The NPT commitments to "concrete agreed measures to further reduce the operational status of nuclear weapons systems" (Step 9(d)) and "a diminishing role for nuclear weapons in security policies" (Step 9(e)) should be applied to deployed as well as stored warheads.

2. CONTROL OF MISSILE DEFENSES AND NON-PROLIFERATION OF MISSILES

The U.S. withdrawal from the ABM Treaty is effective June 13, 2002, and the United States continues to stress the role of missile defenses in overall military strategy. According to the Nuclear Posture Review, missile defenses, advanced offensive nuclear and conventional strategic forces, and a "responsive defense infrastructure" capable of developing and producing nuclear weapons and resuming nuclear testing, form a "new triad," replacing the triad of nuclear-armed land-based missiles, submarine-based missiles, and heavy bombers. The NPR anticipates limited deployment of strategic missile defenses by 2008. The May 2002 Joint Declaration seeks to assuage Russian concerns regarding missile defenses by providing for information exchange, study of possible areas for cooperation on defenses, etc. However, there is no evidence that the Bush administration is prepared to make concrete practical commitments to restrict missile defenses.

In the U.S.-Russian context, this may drastically impede dealerting measures and reductions below the levels outlined in the May 2002 treaty, or indeed reductions approaching those levels in the years prior to 2012 or after then, when it expires. Russia may decide to maintain existing multiple warhead land-based missiles, and may also decide to deploy new ones, because this is a cost-effective way of fielding large numbers of deliverable warheads capable of overwhelming missile defenses. Russia may also experience pressure from deployment of missile defenses, especially in combination with increased U.S. capabilities to mount conventional precision strikes against Russian nuclear forces, to continue to maintain portions of its forces on high alert. Both of these factors in turn can cause U.S. reluctance to proceed with reductions beyond those required by the May 2002 treaty or to pursue dealerting.
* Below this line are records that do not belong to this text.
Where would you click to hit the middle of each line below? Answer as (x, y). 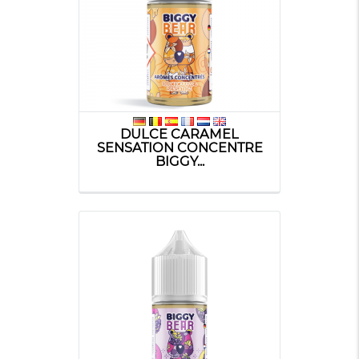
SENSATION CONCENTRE (179, 147)
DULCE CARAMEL (179, 133)
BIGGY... (179, 161)
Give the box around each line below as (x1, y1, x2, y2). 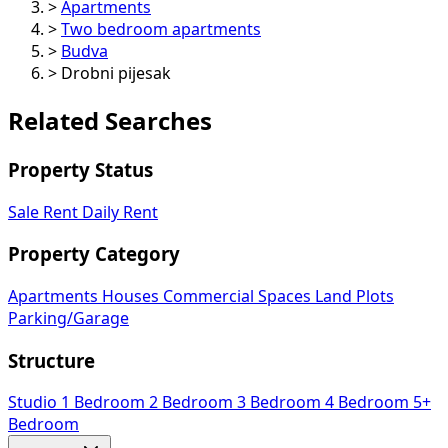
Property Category (8, 245, 180, 264)
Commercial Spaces (163, 287, 315, 304)
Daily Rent (82, 203, 158, 220)
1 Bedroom (61, 394, 149, 411)
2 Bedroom (149, 394, 237, 411)
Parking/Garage (8, 309, 129, 326)
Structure (8, 351, 95, 370)
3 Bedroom (237, 394, 325, 411)
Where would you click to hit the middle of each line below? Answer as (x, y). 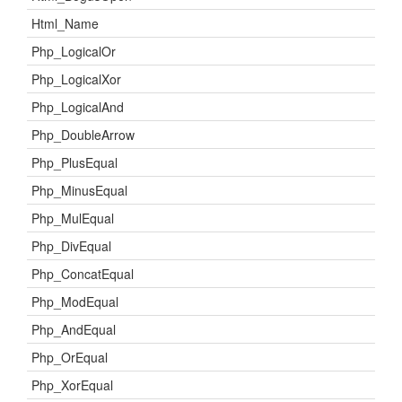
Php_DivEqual (71, 246)
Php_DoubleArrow (83, 135)
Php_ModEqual (75, 301)
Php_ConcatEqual (83, 274)
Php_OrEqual (70, 357)
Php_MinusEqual (79, 190)
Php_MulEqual (73, 218)
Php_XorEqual (72, 385)
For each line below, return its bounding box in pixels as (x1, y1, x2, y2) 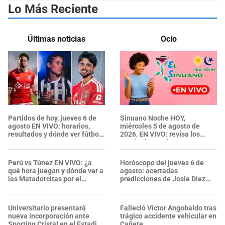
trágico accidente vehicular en (120, 211, 216, 220)
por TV (8, 138, 29, 147)
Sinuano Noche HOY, (120, 114, 185, 123)
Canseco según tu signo (120, 183, 196, 191)
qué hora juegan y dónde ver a (8, 167, 103, 175)
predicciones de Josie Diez (120, 175, 205, 183)
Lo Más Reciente (8, 2, 98, 17)
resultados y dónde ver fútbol (8, 130, 101, 139)
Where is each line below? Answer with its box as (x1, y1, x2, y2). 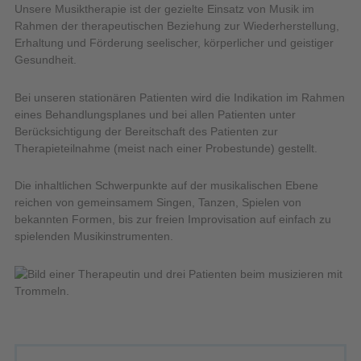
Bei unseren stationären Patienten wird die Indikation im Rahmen (15, 90, 345, 104)
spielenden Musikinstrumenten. (15, 230, 173, 243)
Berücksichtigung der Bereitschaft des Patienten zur (15, 124, 278, 138)
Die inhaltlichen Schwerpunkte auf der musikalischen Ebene (15, 179, 318, 193)
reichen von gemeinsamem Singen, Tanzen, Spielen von (15, 196, 301, 210)
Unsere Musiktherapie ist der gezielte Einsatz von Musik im (15, 2, 314, 15)
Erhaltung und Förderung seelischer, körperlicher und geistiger (15, 36, 334, 49)
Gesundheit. (15, 53, 77, 66)
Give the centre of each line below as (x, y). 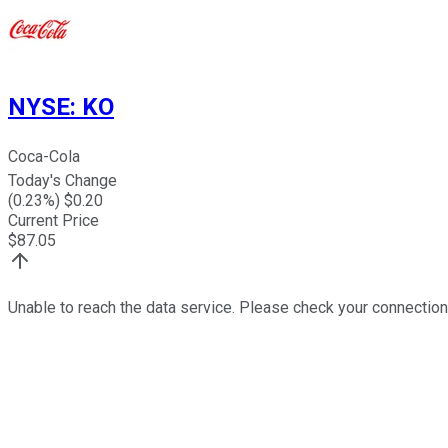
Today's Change (62, 181)
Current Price (53, 221)
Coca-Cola (44, 157)
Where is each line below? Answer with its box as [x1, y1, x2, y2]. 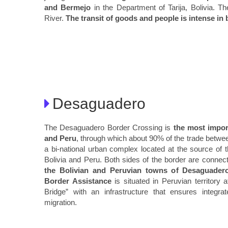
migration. [44, 198, 77, 207]
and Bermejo [44, 3, 91, 12]
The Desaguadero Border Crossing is [44, 123, 174, 132]
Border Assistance [44, 177, 111, 186]
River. [44, 13, 66, 22]

U.S. development and deployment of missile defenses will also stimulate a further Chinese build-up of its arsenal and a consequent arms race in Asia.

All of the above makes grappling with missile defenses and missile proliferation in the NPT context of the highest urgency if the 13 Steps are to be carried out. Disarmament of missiles was always understood to be part of the nuclear disarmament process, as is reflected in the NPT preamble, which calls for "the elimination from national arsenals of nuclear weapons and the means of their delivery" (emphasis added). In 2000, Step 7 called for "preserving and strengthening the ABM Treaty" and described it as a "cornerstone of strategic stability and as a basis for further reductions of strategic offensive weapons." That step is now out of date, given U.S. withdrawal from the ABM Treaty.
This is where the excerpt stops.